* [LISTED ENTRIES]:
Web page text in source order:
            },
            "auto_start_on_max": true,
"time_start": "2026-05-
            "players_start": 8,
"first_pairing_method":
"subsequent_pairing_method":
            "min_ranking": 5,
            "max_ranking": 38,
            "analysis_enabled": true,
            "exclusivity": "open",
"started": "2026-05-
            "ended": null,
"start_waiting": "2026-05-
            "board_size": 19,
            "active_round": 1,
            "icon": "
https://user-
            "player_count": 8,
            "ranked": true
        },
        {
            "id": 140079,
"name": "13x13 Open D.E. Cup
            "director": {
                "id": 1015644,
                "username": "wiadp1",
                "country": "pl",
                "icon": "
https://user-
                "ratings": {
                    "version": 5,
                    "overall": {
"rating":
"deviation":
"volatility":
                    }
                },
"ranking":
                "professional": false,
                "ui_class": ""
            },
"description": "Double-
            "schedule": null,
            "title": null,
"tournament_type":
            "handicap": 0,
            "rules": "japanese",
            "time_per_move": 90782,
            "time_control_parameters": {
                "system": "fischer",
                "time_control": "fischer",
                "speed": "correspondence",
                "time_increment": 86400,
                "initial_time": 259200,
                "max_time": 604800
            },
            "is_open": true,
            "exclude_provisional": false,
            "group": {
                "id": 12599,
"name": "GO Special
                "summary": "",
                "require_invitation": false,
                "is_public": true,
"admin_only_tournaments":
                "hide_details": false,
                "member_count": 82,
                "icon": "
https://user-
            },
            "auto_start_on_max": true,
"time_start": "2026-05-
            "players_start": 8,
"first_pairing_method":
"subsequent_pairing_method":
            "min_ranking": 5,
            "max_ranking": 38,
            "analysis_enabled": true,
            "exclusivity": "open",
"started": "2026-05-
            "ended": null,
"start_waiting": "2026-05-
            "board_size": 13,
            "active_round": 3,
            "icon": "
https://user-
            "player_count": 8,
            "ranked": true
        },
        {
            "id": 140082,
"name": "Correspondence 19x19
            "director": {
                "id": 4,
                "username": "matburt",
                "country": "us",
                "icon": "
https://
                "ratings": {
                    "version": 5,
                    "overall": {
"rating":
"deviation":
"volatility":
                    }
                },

* [EXERCISE DETAILS]:
Set down the lines of the listing above verbatim, first line through the line containing "Open D.E. Cup", inclusive; add no other lines.

* [RESPONSE AREA]:
Web page text in source order:
            },
            "auto_start_on_max": true,
"time_start": "2026-05-
            "players_start": 8,
"first_pairing_method":
"subsequent_pairing_method":
            "min_ranking": 5,
            "max_ranking": 38,
            "analysis_enabled": true,
            "exclusivity": "open",
"started": "2026-05-
            "ended": null,
"start_waiting": "2026-05-
            "board_size": 19,
            "active_round": 1,
            "icon": "
https://user-
            "player_count": 8,
            "ranked": true
        },
        {
            "id": 140079,
"name": "13x13 Open D.E. Cup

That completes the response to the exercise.